→ **Instructions for the task**:
Two lines in the data below mark the range: the one with "provided to you. We will stand with you in" and the one with "be. This is". Return both, along with every line between them, exactly.

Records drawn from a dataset

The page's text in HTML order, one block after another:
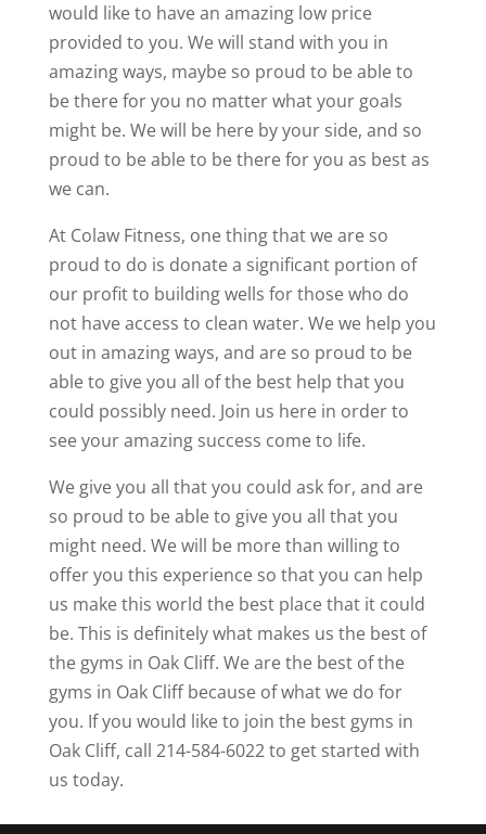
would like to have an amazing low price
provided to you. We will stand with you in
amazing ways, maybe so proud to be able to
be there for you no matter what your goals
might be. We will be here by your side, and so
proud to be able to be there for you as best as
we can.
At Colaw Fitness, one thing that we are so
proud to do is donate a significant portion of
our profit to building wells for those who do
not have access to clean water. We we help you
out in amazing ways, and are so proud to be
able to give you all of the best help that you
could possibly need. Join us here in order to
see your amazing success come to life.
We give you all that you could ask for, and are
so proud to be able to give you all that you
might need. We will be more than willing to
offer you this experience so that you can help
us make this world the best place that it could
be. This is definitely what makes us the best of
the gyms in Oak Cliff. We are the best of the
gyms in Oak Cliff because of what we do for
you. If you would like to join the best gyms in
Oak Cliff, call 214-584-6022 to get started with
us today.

--

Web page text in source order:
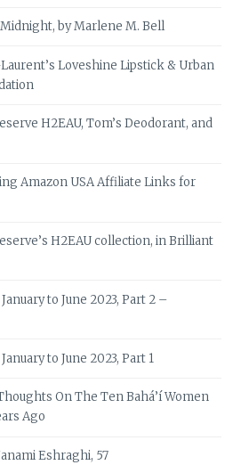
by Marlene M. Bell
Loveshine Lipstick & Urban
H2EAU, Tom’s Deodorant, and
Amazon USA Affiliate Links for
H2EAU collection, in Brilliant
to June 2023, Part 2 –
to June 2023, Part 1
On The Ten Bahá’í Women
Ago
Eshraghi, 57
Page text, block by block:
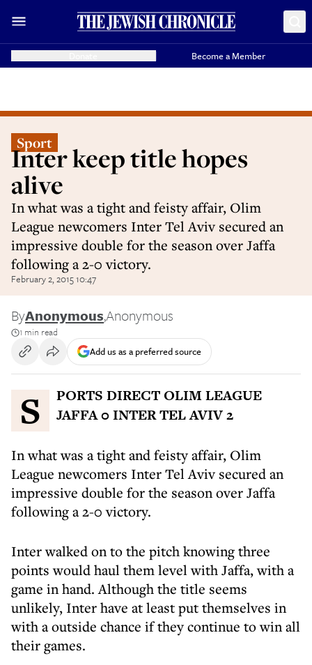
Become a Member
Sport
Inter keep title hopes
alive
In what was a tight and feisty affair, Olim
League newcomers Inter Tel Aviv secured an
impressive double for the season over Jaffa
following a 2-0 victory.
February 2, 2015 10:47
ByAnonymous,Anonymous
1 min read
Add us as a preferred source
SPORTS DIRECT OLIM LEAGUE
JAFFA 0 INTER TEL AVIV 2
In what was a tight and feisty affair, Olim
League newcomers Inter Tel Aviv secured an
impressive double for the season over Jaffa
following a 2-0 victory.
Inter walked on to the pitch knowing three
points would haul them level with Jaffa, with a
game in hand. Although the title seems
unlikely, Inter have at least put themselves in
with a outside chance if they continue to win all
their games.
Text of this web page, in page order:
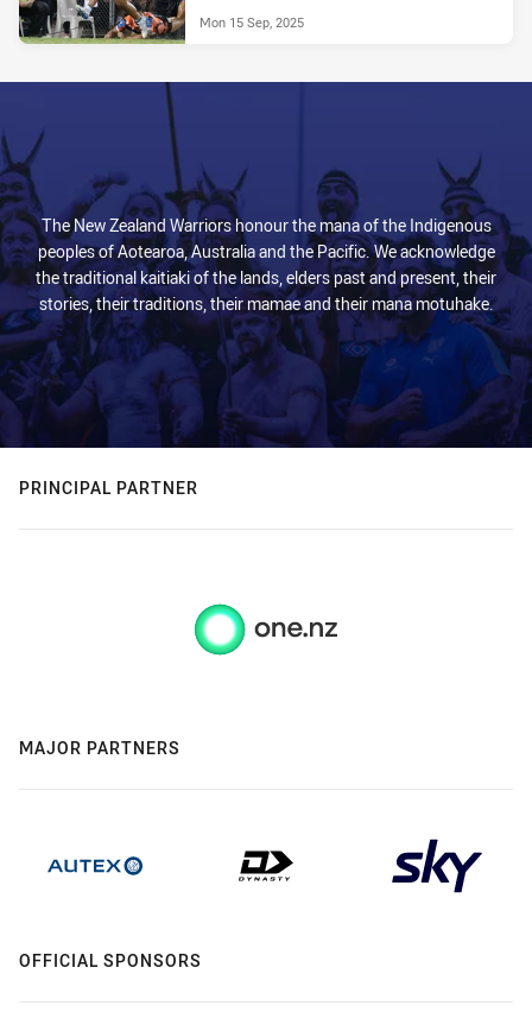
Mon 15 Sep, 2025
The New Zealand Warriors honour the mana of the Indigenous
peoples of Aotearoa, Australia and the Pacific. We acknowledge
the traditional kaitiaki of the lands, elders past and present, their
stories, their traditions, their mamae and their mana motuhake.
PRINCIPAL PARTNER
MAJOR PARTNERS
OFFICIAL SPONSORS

→ **Output for this task**:
provided to you. We will stand with you in
amazing ways, maybe so proud to be able to
be there for you no matter what your goals
might be. We will be here by your side, and so
proud to be able to be there for you as best as
we can.
At Colaw Fitness, one thing that we are so
proud to do is donate a significant portion of
our profit to building wells for those who do
not have access to clean water. We we help you
out in amazing ways, and are so proud to be
able to give you all of the best help that you
could possibly need. Join us here in order to
see your amazing success come to life.
We give you all that you could ask for, and are
so proud to be able to give you all that you
might need. We will be more than willing to
offer you this experience so that you can help
us make this world the best place that it could
be. This is definitely what makes us the best of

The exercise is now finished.